Lecithocera xanthophaea

Scientific classification
- Domain: Eukaryota
- Kingdom: Animalia
- Phylum: Arthropoda
- Class: Insecta
- Order: Lepidoptera
- Family: Lecithoceridae
- Genus: Lecithocera
- Species: L. xanthophaea
- Binomial name: Lecithocera xanthophaea Meyrick, 1926

= Lecithocera xanthophaea =

- Authority: Meyrick, 1926

Species of moth in genus Lecithocera

Lecithocera xanthophaea is a moth in the family Lecithoceridae. It was described by Edward Meyrick in 1926. It is found on Borneo.

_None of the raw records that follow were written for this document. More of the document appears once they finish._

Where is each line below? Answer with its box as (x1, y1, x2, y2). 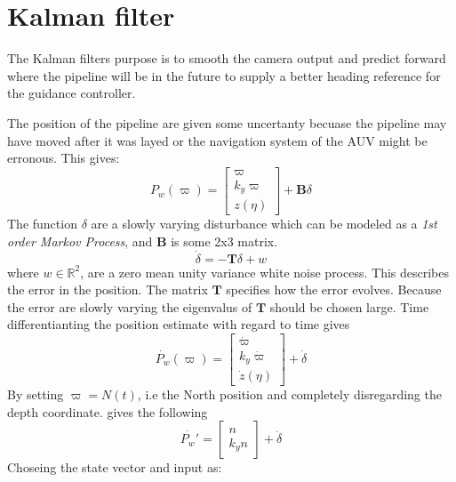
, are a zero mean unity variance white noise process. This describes (80, 262, 450, 281)
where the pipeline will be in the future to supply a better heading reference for (7, 66, 441, 84)
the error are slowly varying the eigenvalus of (7, 297, 252, 316)
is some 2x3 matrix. (171, 231, 278, 250)
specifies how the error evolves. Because (226, 280, 442, 299)
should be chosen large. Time (269, 297, 429, 316)
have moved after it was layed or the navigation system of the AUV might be (7, 131, 428, 149)
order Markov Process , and (7, 231, 153, 250)
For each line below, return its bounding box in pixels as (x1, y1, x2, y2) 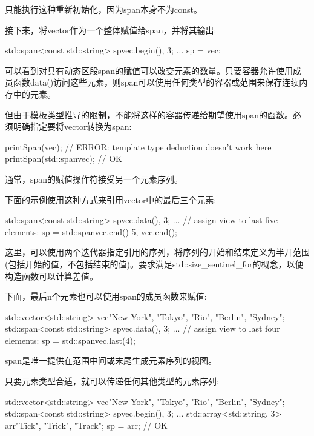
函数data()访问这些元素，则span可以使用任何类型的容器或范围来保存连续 (13, 76, 299, 89)
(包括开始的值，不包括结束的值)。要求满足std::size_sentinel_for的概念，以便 (5, 257, 304, 270)
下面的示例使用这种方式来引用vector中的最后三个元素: (5, 193, 217, 206)
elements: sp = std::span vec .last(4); (5, 334, 136, 346)
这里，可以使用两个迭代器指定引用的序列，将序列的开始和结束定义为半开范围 (5, 246, 310, 258)
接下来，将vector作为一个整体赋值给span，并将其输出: (5, 23, 217, 36)
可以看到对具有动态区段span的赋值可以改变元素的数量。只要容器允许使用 (5, 64, 293, 76)
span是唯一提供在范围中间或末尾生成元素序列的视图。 (5, 354, 217, 367)
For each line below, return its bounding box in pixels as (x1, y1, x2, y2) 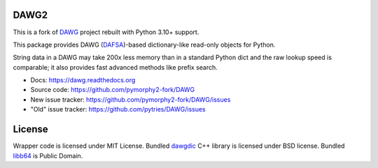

The wingspan is about 18 mm. The forewings are brownish irregularly sprinkled dark fuscous and with a rather broad streak of yellow-ochreous suffusion from the base beneath the costa to the costa near the apex, the costal edge above it suffused dark fuscous, more strongly towards the base. In males, there is a rather broad yellow-ochreous subdorsal streak from near the base to near the termen. The first discal stigma is moderate and dark fuscous, the second forming a narrow
transverse dark fuscous bar extended to the costa and dorsum by undefined dark fuscous suffusion. There is also a dark fuscous terminal line preceded by fuscous suffusion. The hindwings are grey in males and dark grey in females.